- **Task to carry out**:
Your answer should hold exactly the lines from the one with "didn’t get one (in 2018). But when you" through the final line of the data below, reproduced as written.

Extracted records
· · · · ·
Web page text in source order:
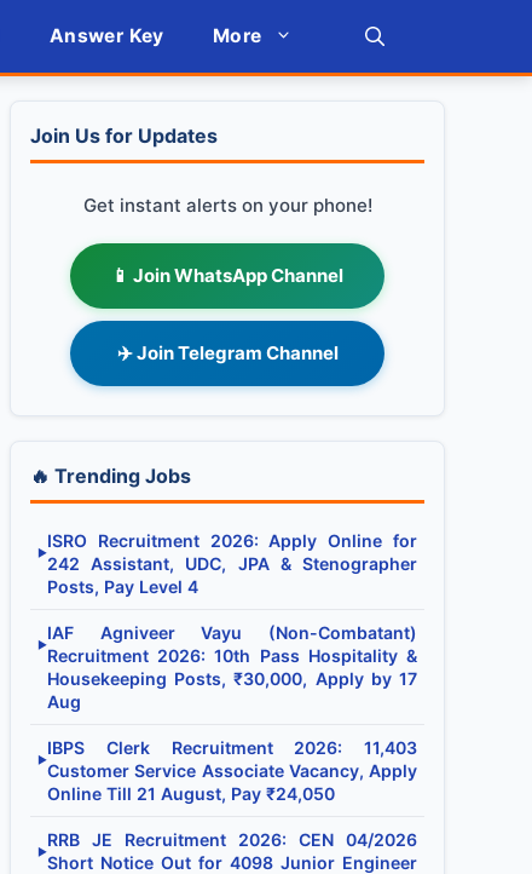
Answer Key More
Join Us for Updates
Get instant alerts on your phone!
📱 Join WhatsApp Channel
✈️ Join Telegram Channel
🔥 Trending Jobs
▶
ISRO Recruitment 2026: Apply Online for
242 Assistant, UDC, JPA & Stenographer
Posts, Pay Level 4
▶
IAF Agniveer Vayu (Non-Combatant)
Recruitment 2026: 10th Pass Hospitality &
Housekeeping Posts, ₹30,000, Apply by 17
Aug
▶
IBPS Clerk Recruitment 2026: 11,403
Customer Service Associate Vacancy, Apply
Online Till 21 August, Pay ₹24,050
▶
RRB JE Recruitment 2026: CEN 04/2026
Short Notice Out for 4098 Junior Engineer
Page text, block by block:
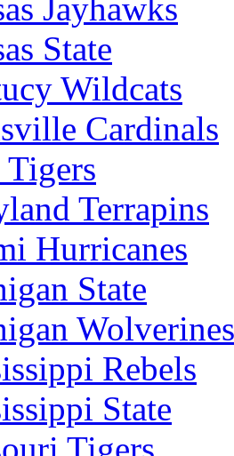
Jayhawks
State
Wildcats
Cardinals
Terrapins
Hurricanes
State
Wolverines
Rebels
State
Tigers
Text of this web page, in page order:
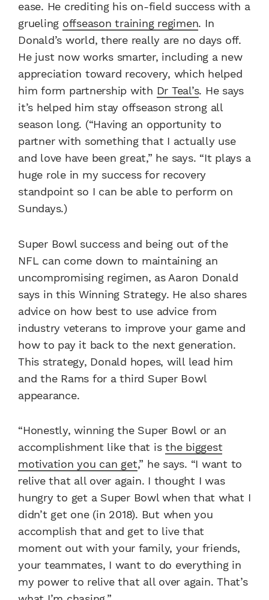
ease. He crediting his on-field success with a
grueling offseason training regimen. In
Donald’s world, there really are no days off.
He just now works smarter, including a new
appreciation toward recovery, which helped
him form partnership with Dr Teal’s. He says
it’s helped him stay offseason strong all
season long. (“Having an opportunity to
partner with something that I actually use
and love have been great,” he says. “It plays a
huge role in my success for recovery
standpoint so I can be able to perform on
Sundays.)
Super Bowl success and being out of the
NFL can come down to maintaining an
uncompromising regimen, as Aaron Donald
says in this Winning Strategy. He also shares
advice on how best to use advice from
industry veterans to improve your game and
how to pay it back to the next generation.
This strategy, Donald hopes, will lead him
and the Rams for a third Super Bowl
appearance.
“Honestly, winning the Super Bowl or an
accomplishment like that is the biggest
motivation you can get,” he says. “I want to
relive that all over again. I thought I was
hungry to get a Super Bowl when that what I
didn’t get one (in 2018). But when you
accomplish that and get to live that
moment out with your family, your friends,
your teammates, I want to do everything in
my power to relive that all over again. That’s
· · · · ·
- **Task answer**:
didn’t get one (in 2018). But when you
accomplish that and get to live that
moment out with your family, your friends,
your teammates, I want to do everything in
my power to relive that all over again. That’s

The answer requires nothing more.